The Kwere also known as Ngh'wele (Wakwere in Swahili) are a matrilineal ethnic and linguistic group native to Bagamoyo District and Chalinze District in Pwani Region of coastal Tanzania. The primary language spoken is Ngh'wele, called Kikwere in Swahili. The most famous person of Kwere descent is former President of Tanzania Jakaya Kikwete.

History
In 1987, the Kwere population was estimated to number 98,000. The government of Tanzania released data for the 2012 census, but it was not  by ethnic group and such detail may not be published in the near future. In the country's 1967 population census, 48,132 people on the mainland identified themselves as belonging to the Ngh’wele ethnic group. The overwhelming majority of them lived in their traditional residential areas in Bagamoyo district (35,404 people), with another 3,857 people living in neighboring Kisarawe district. In addition, small groups of Ngh’wele people were said to be residents of the Morogoro Region (3,764) and Dar es Salaam (2,902). Reliable census data since 1967 are not available, as subsequent government demographic collections no longer record ethnicity.

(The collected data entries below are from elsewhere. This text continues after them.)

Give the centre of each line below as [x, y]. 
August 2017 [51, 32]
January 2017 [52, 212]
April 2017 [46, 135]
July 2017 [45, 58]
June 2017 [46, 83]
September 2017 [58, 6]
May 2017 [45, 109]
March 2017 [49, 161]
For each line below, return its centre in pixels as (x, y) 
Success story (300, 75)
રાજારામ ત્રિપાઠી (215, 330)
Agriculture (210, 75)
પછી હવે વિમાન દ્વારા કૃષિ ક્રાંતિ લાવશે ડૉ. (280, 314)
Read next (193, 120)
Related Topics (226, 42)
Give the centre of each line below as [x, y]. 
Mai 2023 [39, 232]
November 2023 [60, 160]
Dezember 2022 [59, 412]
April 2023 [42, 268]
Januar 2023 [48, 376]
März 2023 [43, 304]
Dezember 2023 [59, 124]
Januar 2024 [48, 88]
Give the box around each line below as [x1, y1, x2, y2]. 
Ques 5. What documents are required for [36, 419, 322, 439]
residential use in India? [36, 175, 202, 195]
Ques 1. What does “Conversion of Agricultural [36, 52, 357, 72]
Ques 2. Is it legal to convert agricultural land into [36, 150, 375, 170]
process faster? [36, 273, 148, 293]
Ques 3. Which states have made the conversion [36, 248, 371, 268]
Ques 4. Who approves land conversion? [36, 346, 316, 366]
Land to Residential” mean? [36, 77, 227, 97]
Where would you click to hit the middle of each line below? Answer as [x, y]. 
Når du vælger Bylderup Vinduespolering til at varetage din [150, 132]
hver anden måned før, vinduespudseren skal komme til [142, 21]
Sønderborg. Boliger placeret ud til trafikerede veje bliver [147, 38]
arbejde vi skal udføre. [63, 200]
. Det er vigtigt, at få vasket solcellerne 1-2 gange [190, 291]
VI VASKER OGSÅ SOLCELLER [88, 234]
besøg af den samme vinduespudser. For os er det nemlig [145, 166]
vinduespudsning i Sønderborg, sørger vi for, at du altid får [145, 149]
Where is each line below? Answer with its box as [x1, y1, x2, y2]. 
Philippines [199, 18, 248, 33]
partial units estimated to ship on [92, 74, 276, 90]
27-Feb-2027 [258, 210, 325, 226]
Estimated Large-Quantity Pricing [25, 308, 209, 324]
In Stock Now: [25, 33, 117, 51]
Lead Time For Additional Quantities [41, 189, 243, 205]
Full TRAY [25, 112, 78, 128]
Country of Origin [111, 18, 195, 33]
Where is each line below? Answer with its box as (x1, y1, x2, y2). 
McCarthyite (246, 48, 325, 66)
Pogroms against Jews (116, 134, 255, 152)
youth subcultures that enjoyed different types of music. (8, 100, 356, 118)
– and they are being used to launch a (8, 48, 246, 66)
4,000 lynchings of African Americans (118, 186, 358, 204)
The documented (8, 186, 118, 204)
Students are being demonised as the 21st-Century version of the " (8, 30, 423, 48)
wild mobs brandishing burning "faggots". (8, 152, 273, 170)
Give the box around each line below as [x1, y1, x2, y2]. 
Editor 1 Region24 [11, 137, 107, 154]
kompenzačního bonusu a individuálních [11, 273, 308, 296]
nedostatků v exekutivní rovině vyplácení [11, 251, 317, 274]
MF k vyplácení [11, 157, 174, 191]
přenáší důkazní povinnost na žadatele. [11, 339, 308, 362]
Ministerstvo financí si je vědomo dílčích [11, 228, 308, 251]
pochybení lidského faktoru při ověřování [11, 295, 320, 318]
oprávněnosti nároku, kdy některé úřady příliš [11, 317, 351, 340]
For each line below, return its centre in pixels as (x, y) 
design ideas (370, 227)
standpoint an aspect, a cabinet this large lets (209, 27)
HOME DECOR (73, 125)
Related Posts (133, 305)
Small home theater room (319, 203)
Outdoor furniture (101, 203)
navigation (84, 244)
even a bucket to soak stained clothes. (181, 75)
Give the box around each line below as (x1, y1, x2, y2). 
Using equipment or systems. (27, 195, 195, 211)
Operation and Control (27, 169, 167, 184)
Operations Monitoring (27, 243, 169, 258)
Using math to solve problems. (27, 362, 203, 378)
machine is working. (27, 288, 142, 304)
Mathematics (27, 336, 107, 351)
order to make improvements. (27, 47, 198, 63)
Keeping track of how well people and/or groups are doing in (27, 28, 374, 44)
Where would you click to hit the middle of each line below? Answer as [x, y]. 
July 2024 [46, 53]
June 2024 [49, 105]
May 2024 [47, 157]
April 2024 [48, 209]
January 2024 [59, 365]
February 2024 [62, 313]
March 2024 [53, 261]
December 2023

The total population of the Pwani Region for 2012 was 1,098,668. In the past, the overwhelming majority of the Kwere lived in their traditional residential areas in  Bagamoyo district on the coast.

Culture
The pervasive dominance of the Swahili language in coastal affairs throughout East Africa for many centuries have led to most peoples indigenous in the area to be at least bilingual, the Ngh'were are no different. This was confirmed in 2002 by Bagamoyo elders who attended a conference held in the city championing its nomination as a UNESCO World Heritage site. In 2011, Bagamoyo was reported as the recipient of Tanzania’s seventh world heritage site. What impact this award will have on Ngh'were residency in the city is not yet known, but the tour handlers are advertising globally.